Die natürlichen Mechanismen des Gentransfers beschreiben, wie Bakterien DNA untereinander austauschen. Dies geschieht durch den horizontalen Gentransfer, bei dem Gene an Bakterien der gleichen Generation weitergegeben werden. Zu den drei Hauptwegen gehören die Konjugation, die Transduktion und die Transformation.
Was ist die cDNA-Synthese?
Die cDNA-Synthese ist ein Vorgang, bei dem aus einer RNA-Vorlage eine ergänzende DNA (cDNA) hergestellt wird. Dafür wird das Enzym Reverse Transkriptase genutzt.

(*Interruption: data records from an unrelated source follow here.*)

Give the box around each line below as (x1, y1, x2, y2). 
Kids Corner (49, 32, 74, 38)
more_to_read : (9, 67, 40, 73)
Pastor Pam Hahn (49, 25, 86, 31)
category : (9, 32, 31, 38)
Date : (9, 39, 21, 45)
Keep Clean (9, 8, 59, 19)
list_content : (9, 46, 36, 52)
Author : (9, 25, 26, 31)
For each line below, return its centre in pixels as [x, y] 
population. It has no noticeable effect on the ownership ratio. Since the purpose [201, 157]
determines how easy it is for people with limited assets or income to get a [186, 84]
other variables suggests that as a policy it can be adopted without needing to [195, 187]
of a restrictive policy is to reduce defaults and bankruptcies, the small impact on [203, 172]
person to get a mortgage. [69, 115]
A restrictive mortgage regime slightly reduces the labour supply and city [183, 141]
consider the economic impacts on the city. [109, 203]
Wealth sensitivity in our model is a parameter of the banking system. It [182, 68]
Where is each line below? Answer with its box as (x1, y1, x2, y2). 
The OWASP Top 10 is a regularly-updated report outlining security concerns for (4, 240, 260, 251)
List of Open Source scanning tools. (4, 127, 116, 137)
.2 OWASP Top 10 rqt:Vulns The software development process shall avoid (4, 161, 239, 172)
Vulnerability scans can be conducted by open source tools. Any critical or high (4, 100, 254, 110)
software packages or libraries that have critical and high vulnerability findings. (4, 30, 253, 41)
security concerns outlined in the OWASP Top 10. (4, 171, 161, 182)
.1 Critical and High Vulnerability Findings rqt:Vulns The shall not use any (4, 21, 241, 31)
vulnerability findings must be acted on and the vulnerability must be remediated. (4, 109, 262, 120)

Da die verwendete mRNA keine Introns mehr enthält, ist die entstehende cDNA ebenfalls intron-frei und kann von Bakterien problemlos abgelesen werden.
Was ist der Unterschied zwischen Konjugation, Transduktion und Transformation?
Bei der Konjugation verbinden sich zwei Bakterien über eine Brücke (Sexpilus) und tauschen Plasmide aus. Die Transduktion nutzt Viren (Bakteriophagen), die versehentlich Bakterien-DNA von einer Zelle zur nächsten transportieren. Bei der Transformation nehmen Bakterien freie DNA aus der Umgebung auf, die von abgestorbenen Zellen stammt.
Warum können Bakterien menschliche DNA nicht direkt verarbeiten?
Menschliche DNA enthält sogenannte Introns. Das sind Abschnitte, die keine Bauanleitung für Proteine enthalten und vor der Produktion herausgeschnitten werden müssen. Bakterien besitzen diese Fähigkeit nicht. Würden sie menschliche DNA direkt ablesen, entstünde ein völlig falsches und funktionsloses Protein.